Étant donné que ces marques sont identiques à celle qui a été comparée et couvrent la même gamme de services, le résultat ne saurait être différent en ce qui concerne les services pour lesquels l’opposition a déjà été rejetée. Par conséquent, il n’existe pas de risque de confusion en ce qui concerne ces services.
Décision sur l’opposition no B 3 157 368 Page sur 9 9
FRAIS
Conformément à l’article 109, paragraphe 1, du RMUE, la partie perdante dans une procédure d’opposition doit supporter les taxes et frais exposés par l’autre partie. Conformément à l’article 109, paragraphe 3, du RMUE, dans la mesure où les parties succombent respectivement sur un ou plusieurs chefs, ou dans la mesure où l’équité l’exige, la division d’opposition décide d’une répartition différente des frais.
Étant donné que l’opposition n’est accueillie que pour une partie des services contestés, les deux parties succombent respectivement sur un ou plusieurs chefs. Par conséquent, chaque partie doit supporter ses propres dépens.

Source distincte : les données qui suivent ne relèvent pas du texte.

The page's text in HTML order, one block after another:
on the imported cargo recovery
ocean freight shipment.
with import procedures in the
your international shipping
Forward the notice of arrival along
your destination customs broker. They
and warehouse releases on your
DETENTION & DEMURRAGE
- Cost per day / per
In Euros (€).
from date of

De la division d’opposition
Tzvetelina IANTCHEVA Meglena BENOVA Francesca DRAGOSTIN
Conformément à l’article 67 du RMUE, toute partie peut recourir contre cette décision pour autant que cette dernière n’ait pas fait droit à ses prétentions. Conformément à l’article 68 du RMUE, le recours doit être formé par écrit auprès de l’Office dans un délai de deux mois à compter du jour de la notification de la présente décision. L’acte de recours est déposé dans la langue de procédure de la décision attaquée. En outre, un mémoire exposant les motifs du recours doit être déposé par écrit dans un délai de quatre mois à compter de cette date. Le recours n’est considéré comme formé qu’après paiement de la taxe de recours d’un montant de 720 EUR.